Terörle savaşa yeni tanım


Obama'nın terörle savaşı yeniden tanımlaması gerekiyor. Guantanamo kapatılmalı, ancak Kaide üzerindeki baskı da sürdürümeli

Obama yönetiminin göreve başlamasının ardından 'teröre karşı savaş' devam edecek mi? Yanıt bir anlamda kolay: Barack Obama seçim kampanyasında, Kaide ve diğer aşırılıkçı gruplardan gelen tehdidi ciddiye aldığını açıkça dile getirdi. Afganistan için daha fazla askerin yanı sıra Pakistan'da Kaide'yi hedef alan saldırılar önerirken, bir şahin gibi davrandı. Teröristlerin kitle imha silahı elde etmesine dair en kötü senaryoyu önlemeye daha fazla kaynak ayırma sözü verdi.
George W. Bush'un 11 Eylül 2001'den sonra başlattığı kampanya -hatalarına rağmen ABD topraklarında yeni bir saldırıyı önleyen bir çabaydı bu- hızını kaybediyor. Washington Post ve ABC'nin seçim öncesi anketlerinden birinde, seçmenin sadece yüzde 5'i terörün en önemli endişeleri olduğunu söyledi. Washington Post muhabiri Craig Whitlock'un geçen pazar yayımlanan haberinde, Kaide ve diğer terör gruplarının finansörlerini kara listeye almak için oluşturulan küresel sistemin, mahkeme sorunları ve hükümetlerin azalan bağlılığı nedeniyle 'çökme riski' altında bulunduğunu ortaya koydu. Avrupa liderleri Afganistan'a daha fazla asker göndermeye de gönülsüz.
Kongre'deki Demokratlar, yabancı esirlerin Guantanamo'da tutulması meselesinden başlamak üzere, Bush'un terör karşıtı önlemlerinden bazılarını tersine çevirme taleplerinde bastırıyor. Bu desteklediğimiz bir adım olsa da, hâlâ Guantanamo'da bulunan 250'den fazla 'düşman savaşçı'yla ne yapılacağı ve gelecekte yurtdışında yakalanan Kaide üyelerinin nasıl ve nerede tutulacağıyla ilgili soruları yanıtsız bırakıyor. Eski ulusal güvenlik danışmanı Zbigniew Brzezinski gibi Obama'ya nasihat veren bazıları, 'teröre karşı bir savaş'ın dayanak noktalarını sorguluyor.

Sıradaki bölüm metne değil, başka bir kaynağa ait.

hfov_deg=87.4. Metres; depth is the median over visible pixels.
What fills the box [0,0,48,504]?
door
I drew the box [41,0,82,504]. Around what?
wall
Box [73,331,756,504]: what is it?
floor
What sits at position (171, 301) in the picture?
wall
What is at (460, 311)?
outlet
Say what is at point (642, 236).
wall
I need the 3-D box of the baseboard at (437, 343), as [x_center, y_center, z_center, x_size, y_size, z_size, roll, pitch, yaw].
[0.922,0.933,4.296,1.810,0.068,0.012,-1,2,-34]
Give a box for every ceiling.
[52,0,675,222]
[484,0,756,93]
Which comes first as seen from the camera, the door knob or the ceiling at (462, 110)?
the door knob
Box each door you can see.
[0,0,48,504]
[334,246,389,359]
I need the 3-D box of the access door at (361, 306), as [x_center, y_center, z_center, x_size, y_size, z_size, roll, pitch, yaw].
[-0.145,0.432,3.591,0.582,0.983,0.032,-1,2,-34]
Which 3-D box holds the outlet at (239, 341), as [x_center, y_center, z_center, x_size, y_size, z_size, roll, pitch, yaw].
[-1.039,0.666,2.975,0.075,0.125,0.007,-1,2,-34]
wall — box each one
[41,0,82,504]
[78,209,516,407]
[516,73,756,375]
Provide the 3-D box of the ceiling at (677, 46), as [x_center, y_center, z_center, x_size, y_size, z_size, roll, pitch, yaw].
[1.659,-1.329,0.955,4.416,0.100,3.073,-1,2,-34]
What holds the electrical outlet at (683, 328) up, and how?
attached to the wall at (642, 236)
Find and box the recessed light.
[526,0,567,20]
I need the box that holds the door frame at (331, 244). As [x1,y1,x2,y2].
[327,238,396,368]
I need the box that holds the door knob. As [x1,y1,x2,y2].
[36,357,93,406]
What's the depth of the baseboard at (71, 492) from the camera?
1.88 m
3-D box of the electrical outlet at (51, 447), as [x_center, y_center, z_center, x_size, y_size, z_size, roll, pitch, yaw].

Bunlar şu anlama geliyor: Obama terörizme karşı savaşın yönetimi için ne anlama geldiğini ve nasıl yürütüleceğini belirleme konusunda erken bir meydan okumayla karşılaşacak. 'Terörle savaş' terimini kullansa da kullanmasa da, Amerikalıları, partisini ve Amerikan müttefiklerini tehdidin hâlâ gerçek ve acil olduğuna ikna etmesi gerekecek; çünkü, Afganistan ve Pakistan'da yaşananları izleyen herkesin de bildiği gibi, gerçek bu. Fakat kampanyasını Bush'unkinden ayrıştırmak zorunda kalacak; Kaide üzerindeki baskıyı azaltmadan Bush'un kampanyasının fazlalıklarını törpülemeli.

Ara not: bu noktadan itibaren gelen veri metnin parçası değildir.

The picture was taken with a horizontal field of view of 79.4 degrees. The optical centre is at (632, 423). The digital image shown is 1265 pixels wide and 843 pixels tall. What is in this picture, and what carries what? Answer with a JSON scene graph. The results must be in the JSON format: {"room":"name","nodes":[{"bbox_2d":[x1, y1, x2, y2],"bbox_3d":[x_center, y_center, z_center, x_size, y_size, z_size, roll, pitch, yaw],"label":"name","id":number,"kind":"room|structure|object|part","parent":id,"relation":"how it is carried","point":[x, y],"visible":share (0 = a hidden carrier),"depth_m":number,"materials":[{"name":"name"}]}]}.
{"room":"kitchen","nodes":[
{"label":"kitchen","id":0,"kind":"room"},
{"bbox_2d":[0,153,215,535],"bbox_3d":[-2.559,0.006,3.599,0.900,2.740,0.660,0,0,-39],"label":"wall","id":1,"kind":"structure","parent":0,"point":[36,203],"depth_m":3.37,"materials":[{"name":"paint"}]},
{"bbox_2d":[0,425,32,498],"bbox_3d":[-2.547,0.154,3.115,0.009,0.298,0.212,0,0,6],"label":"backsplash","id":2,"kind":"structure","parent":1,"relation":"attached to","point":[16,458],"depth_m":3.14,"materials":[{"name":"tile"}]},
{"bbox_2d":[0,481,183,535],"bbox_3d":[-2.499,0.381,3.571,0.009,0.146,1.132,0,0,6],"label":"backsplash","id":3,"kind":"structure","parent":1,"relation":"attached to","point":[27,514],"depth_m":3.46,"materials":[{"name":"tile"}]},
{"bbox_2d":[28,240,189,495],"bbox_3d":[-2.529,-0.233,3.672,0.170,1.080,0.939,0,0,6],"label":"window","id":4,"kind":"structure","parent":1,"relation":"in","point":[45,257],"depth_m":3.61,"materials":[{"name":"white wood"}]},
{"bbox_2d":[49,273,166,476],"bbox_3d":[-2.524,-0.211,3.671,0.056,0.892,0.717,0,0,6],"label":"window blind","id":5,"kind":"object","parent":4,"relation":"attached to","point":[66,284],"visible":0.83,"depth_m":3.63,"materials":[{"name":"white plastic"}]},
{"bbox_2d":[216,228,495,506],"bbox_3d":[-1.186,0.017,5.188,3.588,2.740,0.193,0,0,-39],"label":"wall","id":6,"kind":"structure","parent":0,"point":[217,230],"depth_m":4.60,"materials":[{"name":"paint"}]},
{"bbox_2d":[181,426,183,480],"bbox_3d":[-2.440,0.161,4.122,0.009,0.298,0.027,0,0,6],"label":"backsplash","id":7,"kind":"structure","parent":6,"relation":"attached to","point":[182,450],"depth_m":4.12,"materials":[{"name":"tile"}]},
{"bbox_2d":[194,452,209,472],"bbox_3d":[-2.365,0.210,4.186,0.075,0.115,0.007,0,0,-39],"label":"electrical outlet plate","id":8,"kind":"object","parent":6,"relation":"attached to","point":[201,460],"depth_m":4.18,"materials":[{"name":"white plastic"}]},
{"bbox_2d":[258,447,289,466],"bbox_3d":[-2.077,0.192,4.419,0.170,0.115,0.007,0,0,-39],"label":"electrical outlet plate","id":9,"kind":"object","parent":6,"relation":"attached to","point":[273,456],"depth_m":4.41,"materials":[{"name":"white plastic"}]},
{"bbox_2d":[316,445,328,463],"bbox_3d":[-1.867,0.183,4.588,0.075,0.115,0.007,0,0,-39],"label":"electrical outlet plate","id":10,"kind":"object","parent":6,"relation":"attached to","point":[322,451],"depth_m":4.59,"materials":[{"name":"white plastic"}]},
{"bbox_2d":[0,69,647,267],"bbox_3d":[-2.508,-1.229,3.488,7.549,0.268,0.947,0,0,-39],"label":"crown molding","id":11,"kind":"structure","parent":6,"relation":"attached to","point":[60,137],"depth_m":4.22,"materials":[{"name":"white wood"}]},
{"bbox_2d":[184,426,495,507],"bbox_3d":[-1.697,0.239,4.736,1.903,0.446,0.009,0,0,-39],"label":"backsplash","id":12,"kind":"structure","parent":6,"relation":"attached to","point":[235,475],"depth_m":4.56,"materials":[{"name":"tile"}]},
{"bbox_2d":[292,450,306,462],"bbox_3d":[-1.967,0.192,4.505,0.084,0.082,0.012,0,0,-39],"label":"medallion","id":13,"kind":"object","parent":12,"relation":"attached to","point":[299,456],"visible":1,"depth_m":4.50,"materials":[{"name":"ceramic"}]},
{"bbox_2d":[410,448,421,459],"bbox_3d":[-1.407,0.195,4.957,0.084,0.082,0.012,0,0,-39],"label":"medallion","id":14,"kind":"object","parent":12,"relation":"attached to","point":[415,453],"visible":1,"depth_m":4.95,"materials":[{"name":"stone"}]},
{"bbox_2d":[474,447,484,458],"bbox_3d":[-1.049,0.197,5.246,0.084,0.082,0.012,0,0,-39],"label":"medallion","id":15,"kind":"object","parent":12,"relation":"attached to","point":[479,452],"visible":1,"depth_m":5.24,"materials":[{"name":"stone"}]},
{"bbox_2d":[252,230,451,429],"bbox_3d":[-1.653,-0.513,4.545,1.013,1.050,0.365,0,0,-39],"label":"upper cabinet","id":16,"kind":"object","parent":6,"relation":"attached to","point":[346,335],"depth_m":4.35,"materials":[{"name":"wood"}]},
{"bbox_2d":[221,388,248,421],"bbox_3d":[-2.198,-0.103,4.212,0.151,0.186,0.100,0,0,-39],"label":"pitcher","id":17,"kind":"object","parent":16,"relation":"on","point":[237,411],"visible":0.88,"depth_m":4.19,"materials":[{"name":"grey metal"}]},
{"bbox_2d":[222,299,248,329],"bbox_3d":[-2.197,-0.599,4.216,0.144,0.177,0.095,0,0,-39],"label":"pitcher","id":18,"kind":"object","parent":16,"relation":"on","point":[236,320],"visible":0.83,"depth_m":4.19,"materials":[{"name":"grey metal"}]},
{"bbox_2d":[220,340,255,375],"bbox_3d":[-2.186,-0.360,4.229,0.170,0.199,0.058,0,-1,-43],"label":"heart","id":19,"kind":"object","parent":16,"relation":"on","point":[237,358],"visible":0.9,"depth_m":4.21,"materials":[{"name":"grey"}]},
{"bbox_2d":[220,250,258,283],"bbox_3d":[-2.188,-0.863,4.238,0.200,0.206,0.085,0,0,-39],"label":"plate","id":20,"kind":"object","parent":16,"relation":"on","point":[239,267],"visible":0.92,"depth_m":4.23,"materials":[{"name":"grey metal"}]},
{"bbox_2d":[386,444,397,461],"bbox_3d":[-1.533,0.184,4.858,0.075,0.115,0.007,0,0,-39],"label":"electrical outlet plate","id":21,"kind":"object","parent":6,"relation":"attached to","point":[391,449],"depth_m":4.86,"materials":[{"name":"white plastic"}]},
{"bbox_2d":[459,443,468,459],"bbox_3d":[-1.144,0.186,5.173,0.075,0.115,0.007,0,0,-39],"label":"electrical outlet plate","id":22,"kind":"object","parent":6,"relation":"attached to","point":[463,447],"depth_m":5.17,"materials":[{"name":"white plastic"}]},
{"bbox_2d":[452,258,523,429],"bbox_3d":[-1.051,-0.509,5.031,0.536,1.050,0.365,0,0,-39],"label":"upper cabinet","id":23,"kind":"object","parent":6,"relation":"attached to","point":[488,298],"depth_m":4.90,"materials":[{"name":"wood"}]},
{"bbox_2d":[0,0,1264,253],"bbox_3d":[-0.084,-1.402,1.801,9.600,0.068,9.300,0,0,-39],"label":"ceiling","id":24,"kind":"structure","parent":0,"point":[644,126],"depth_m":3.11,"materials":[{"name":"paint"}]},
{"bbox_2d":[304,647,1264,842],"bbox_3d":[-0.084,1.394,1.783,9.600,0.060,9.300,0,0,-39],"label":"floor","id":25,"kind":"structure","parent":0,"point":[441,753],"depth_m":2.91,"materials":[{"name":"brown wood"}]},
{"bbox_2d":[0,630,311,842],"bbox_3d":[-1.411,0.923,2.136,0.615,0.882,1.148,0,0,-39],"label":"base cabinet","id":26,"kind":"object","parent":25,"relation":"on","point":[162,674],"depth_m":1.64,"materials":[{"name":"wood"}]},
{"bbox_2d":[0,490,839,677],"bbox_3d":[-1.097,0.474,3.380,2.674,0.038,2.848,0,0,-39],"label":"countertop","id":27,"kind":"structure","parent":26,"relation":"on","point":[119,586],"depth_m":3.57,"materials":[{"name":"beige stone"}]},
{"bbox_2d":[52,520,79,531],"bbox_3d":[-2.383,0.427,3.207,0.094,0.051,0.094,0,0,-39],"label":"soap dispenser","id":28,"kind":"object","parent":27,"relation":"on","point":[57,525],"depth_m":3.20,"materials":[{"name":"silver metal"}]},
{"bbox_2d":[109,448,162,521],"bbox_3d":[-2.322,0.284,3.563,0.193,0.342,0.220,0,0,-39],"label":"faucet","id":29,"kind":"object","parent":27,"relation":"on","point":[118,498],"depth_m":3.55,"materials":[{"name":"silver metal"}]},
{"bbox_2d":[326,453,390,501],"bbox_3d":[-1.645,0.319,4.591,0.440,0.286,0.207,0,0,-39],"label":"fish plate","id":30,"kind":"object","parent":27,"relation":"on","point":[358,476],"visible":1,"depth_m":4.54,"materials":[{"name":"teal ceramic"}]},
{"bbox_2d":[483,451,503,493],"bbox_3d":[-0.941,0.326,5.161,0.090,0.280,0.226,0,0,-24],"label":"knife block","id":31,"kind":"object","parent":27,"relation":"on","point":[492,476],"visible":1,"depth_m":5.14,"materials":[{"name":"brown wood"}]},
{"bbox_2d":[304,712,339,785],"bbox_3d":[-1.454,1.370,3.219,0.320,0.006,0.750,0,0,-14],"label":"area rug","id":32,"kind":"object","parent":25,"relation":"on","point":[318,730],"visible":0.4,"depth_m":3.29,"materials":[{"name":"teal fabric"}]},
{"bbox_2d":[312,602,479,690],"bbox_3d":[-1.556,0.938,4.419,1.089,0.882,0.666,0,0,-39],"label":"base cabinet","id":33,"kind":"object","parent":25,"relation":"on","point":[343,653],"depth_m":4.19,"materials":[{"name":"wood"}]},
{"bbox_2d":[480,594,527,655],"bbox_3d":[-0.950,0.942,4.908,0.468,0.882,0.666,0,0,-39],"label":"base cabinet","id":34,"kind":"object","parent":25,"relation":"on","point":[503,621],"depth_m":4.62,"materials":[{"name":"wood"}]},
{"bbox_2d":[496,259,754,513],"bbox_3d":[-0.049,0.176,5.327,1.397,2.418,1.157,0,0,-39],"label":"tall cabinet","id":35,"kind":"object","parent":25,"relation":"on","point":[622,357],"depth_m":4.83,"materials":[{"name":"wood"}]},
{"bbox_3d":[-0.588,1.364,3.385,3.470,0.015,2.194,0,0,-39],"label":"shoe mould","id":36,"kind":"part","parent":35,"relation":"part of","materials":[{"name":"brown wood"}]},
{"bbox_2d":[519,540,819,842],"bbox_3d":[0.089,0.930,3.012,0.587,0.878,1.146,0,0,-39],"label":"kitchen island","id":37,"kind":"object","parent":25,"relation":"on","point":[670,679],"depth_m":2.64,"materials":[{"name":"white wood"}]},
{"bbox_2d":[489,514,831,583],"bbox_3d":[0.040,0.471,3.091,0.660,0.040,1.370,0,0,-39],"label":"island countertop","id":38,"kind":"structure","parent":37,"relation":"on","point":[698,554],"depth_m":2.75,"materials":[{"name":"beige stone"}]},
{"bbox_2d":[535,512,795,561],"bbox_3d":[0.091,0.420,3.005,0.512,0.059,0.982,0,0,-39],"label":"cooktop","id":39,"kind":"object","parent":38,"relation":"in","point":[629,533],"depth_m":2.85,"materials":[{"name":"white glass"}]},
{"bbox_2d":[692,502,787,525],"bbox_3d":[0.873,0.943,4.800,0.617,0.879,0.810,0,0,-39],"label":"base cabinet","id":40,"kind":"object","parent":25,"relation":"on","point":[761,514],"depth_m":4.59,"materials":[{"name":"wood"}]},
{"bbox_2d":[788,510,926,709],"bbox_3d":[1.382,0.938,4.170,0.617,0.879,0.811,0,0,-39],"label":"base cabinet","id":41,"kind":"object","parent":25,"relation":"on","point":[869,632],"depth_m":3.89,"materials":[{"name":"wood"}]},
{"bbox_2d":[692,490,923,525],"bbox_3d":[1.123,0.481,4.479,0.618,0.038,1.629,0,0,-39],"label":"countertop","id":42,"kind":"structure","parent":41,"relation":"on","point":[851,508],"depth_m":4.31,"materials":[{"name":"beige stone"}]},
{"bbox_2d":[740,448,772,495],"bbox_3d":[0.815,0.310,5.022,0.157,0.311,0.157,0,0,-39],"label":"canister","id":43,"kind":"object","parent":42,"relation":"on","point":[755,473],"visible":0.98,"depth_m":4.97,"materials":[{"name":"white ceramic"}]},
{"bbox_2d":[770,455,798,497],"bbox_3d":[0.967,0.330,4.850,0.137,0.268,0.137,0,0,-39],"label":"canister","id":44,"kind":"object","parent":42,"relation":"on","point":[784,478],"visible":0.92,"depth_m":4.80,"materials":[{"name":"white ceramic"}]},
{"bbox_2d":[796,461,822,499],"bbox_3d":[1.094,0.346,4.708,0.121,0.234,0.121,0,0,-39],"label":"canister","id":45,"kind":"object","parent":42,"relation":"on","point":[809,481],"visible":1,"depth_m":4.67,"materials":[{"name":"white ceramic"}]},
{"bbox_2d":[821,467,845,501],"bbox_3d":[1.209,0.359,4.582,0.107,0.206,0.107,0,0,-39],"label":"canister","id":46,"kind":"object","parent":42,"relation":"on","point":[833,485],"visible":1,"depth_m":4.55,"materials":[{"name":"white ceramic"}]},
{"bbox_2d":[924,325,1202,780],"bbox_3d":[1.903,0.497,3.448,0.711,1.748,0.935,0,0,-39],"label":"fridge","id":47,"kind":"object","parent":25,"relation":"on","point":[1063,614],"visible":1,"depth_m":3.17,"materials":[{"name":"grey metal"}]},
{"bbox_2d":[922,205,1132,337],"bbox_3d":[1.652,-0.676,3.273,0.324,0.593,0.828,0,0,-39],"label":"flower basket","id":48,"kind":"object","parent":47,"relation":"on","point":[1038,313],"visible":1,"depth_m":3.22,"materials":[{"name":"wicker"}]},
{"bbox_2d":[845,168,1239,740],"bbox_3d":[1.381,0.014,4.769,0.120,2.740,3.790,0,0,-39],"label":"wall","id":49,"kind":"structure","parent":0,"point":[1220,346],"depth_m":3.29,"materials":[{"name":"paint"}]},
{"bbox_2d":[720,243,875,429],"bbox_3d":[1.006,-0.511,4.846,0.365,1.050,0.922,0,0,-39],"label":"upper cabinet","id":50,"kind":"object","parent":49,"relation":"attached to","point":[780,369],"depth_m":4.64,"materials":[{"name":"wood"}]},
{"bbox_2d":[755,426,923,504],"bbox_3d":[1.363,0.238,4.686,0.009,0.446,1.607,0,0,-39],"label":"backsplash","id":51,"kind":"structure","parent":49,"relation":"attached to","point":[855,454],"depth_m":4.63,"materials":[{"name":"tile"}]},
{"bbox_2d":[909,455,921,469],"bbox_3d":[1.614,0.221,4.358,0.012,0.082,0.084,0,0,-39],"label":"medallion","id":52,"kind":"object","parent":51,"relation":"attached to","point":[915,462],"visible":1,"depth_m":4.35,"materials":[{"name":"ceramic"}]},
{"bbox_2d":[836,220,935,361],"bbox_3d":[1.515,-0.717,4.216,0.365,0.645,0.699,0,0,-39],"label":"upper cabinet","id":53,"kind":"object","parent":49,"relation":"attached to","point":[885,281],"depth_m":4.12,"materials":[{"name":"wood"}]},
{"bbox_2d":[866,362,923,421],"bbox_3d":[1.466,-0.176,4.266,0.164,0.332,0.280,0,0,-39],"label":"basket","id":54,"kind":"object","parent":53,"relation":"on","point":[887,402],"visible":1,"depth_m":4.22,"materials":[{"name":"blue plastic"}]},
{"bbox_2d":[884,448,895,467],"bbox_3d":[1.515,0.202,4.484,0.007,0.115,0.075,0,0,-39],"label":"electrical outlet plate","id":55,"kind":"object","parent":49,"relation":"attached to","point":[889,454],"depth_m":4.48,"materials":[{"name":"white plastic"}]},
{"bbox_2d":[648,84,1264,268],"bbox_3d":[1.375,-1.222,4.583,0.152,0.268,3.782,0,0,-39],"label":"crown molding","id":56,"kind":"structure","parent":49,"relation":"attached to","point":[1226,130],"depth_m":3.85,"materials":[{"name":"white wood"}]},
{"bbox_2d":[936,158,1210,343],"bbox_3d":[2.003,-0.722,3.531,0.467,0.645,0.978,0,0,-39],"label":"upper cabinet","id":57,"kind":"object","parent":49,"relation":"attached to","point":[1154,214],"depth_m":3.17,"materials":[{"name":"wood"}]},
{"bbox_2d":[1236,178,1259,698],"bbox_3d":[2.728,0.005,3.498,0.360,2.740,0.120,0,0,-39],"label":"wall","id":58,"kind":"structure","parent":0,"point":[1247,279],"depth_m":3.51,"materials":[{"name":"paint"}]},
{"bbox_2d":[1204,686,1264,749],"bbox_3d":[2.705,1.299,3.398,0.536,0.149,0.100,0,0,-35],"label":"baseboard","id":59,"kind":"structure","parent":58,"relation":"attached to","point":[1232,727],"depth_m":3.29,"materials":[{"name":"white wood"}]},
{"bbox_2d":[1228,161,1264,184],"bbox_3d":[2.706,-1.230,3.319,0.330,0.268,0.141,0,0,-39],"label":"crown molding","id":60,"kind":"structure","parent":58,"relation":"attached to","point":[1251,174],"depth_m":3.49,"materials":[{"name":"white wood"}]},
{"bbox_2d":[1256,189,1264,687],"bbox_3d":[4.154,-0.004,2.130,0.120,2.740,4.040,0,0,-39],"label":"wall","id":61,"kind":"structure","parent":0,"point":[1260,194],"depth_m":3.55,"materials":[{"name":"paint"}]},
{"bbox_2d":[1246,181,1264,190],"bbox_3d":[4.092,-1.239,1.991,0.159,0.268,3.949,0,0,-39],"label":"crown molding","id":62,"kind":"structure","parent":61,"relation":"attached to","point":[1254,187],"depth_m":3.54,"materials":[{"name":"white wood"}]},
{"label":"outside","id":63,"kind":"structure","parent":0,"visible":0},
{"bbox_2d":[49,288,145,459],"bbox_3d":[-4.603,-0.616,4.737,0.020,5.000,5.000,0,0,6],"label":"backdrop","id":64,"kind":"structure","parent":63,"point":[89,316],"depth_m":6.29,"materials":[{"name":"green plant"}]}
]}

Siyasi açıdan, bu görevin en zorlu kısmı Afganistan veya Pakistan değil, Guantanamo olabilir. Bush arkasında, buradaki 'düşman savaşçılar'ı gözaltında tutup yargılamak noktasında bozuk bir sistem bırakıyor; Guantanamo'nun  komisyon mahkemeleri çok az uluslararası inanılırlığa sahip. Fakat ABD'nin yasal sistemi, suç işlememiş olan ama ciddi güvenlik tehdidi yaratan şüphelileri gözaltına almak konusunda da yeterli esnekliği sağlamıyor.
Mantıklı çözüm şu: Kaide militanlarının ABD'de veya ABD'nin yurtdışında kontrol ettiği hapishanelerde tutulmasına izin verecek, aynı zamanda kötü muameleyi yasaklayıp, bağımsız yargıçlar tarafından düzenli ve tam bir gözden geçirmeye imkân tanıyan yeni bir yasa. Obama'nın Kongre'ye erkenden bu tür bir düzen önerisinde bulunması ve Guantanomo'nun kapatıldığının ilan edilmesi, Kaide'yle savaş konusunda ciddi davranacağının, ancak Bush'un hatalarından da kaçınacağının işaretini verir.